*The problem*
How many lines in the data below include the word "showed"? Respond with the number, nothing more.

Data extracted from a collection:

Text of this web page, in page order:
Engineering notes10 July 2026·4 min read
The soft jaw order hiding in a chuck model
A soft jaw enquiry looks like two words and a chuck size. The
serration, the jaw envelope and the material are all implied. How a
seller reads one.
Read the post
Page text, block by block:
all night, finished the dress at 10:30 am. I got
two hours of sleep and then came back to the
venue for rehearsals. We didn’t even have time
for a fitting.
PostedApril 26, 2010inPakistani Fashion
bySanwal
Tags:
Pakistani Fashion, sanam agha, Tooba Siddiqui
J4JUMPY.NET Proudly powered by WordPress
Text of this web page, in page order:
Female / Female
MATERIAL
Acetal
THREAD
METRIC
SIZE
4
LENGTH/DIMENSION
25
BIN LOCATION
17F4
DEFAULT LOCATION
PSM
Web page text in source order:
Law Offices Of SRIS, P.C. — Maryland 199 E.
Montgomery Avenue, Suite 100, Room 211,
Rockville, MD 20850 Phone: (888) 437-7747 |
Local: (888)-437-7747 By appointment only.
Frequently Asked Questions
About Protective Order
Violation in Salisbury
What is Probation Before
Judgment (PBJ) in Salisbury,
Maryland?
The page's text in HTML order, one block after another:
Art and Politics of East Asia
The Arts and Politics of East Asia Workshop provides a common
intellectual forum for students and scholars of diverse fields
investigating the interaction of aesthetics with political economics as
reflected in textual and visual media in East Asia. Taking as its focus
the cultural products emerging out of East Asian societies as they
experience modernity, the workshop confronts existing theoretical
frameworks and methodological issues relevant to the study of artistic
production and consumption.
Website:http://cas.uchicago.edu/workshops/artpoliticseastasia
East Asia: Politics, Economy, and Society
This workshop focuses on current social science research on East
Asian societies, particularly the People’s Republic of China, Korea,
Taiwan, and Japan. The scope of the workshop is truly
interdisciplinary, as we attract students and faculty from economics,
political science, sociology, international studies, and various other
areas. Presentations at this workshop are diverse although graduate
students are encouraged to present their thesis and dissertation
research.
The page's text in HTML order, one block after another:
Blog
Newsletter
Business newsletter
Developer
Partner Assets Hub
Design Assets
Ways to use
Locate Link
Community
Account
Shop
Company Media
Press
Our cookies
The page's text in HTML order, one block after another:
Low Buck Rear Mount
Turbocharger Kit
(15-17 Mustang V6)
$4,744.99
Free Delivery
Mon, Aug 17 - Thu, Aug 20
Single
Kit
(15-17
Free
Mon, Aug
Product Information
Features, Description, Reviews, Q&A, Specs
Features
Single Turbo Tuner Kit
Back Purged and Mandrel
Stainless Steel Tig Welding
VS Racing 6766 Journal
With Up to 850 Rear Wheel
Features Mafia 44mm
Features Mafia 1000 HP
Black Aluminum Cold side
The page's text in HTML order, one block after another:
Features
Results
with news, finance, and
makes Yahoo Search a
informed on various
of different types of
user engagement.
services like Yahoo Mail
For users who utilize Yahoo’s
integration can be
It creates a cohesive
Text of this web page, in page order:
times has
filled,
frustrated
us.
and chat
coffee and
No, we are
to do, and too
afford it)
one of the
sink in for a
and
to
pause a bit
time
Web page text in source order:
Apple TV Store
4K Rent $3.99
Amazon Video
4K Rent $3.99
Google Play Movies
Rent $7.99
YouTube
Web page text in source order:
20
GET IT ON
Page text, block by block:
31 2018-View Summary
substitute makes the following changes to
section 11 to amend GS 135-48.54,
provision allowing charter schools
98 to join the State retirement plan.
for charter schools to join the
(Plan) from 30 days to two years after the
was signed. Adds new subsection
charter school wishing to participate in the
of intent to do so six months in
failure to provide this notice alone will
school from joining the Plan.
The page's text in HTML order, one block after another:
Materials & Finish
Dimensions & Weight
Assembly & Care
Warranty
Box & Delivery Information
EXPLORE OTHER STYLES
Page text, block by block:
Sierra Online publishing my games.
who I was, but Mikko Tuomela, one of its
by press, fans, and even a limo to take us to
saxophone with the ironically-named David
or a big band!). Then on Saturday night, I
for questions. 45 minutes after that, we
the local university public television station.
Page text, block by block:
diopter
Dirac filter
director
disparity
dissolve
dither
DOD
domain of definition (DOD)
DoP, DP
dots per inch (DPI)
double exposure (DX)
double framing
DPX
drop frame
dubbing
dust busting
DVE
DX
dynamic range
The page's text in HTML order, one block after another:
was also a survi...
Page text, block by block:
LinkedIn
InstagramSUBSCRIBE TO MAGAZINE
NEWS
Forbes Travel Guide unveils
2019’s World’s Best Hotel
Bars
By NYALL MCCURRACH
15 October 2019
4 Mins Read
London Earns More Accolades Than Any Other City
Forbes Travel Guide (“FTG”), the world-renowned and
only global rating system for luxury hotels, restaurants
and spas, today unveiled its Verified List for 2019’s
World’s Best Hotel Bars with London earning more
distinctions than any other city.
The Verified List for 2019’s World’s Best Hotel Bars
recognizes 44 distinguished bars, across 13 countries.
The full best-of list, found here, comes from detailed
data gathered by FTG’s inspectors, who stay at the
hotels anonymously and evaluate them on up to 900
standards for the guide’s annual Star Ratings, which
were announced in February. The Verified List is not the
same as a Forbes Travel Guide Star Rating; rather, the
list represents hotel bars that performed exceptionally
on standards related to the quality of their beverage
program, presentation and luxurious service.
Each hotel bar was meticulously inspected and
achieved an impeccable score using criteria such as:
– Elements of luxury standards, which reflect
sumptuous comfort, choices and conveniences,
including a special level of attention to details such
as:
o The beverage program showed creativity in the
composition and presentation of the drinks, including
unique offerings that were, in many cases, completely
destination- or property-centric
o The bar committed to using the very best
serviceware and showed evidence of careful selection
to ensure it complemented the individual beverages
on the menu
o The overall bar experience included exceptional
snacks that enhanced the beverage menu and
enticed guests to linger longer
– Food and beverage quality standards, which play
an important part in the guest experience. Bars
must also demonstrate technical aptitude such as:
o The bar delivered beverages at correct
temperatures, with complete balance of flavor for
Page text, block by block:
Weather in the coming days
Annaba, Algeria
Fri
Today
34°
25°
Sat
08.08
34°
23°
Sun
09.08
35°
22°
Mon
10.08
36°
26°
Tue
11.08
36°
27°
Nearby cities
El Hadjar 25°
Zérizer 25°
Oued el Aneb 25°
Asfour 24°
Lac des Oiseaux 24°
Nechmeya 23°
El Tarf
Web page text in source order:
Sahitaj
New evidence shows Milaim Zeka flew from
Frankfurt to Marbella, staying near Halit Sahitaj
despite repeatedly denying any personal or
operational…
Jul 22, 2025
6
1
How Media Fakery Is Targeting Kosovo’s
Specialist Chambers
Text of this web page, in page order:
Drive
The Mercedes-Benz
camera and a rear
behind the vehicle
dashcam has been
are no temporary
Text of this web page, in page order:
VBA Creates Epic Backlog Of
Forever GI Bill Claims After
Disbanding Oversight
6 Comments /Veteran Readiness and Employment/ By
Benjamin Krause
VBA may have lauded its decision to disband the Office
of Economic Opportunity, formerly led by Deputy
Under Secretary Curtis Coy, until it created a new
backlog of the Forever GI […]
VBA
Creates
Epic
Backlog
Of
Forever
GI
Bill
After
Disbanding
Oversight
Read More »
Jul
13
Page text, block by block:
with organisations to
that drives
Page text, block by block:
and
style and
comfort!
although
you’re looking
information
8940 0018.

*Finished exercise*
2